Jako praktyka duchowa, która jest przenoszona w życie, medytacja wskazuje na potrzebę właściwego działania w określonych sytuacjach. Podział w rodzaju „tu jest moja medytacja” a „tam rzeczywistość mojego życie” jest istotnym błędem osób podążających ścieżką medytacji.

 

Nie jest receptą na rozwiązanie problemów

Trudności życiowe potrafią być katalizatorem i wywołać zainteresowanie medytacją. Nie ma w tym nic złego. Któż ostatecznie nie doświadcza bólu istnienia, szukając natchnienia czy siły do jego przezwyciężenia w praktyce duchowej. Każdy moment jest dobry, by zacząć medytację – zwłaszcza, gdy odsłania się w sercu-umyśle tęsknota za Niestworzonym.

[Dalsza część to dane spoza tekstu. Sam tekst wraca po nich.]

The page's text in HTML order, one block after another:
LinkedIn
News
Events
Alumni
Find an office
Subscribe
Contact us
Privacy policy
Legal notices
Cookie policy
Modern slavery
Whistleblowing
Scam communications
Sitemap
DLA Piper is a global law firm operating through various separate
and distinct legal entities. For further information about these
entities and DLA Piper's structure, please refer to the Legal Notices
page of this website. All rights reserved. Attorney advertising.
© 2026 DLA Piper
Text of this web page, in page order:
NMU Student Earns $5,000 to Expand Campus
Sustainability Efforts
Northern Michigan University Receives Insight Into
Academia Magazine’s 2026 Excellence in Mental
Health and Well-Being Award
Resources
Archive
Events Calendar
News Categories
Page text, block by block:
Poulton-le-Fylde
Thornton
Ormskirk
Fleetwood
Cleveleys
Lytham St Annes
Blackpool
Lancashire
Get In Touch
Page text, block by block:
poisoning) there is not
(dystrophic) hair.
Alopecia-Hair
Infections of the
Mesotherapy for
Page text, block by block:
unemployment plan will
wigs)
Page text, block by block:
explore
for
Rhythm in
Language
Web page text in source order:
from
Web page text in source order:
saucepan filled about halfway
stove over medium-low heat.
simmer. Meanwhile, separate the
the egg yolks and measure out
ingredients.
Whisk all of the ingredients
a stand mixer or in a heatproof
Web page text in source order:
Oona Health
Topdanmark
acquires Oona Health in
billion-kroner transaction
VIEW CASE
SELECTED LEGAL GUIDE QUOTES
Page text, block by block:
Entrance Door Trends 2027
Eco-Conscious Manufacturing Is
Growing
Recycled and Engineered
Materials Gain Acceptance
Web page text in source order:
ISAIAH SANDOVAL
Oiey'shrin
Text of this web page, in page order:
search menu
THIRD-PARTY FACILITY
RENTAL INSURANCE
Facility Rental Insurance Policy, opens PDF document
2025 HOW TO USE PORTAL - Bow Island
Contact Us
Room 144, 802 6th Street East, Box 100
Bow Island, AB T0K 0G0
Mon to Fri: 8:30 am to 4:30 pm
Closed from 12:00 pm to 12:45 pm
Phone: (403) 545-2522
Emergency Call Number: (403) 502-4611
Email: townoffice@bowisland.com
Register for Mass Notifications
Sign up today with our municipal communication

Niebezpieczeństwo pojawia się wtedy, gdy ktoś traktuje medytację użytecznościowo – jako receptę na rozwiązanie problemów: „Wszystkiego już próbowałem…. Idę do medytacji, bo mi się w życiu nie układa”. Motyw jako motyw. Jeśli nie zostanie przemieniony, wyrastając z istoty medytacji, trudno o wytrwałość w praktyce. Pojawi się rozczarowanie.

Medytacja to nie magiczna recepta na uzdrowienie życia w jego różnych dysfunkcjach. Problemy życiowe należy rozwiązywać tam, gdzie się pojawiają i adekwatnie do wymaganych środków. Jeśli np. ktoś zmaga się z problemami finansowymi czy toksycznymi relacjami w pracy, to dzięki samej medytacji ich nie rozwiąże.

Niemniej wspiera ona tego rodzaju procesy przemian i może dodać siły do ich urzeczywistnienia. Medytacja buduje np. cierpliwość, dyscyplinę, koncentrację, uczy dystansu – a to są pomocne życiowo cnoty i postawy.

 

Nie czyni nikogo świętym

Istnieje tendencja do idealizowania tego, kto medytuje, że będzie osobą bezbłędną, bezgrzeszną, świątobliwą. Dotyczy to zwłaszcza liderów i nauczycieli jakiejkolwiek zresztą praktyki duchowej. Projektuje się na nich własne odrealnione wyobrażenia i oczekiwania.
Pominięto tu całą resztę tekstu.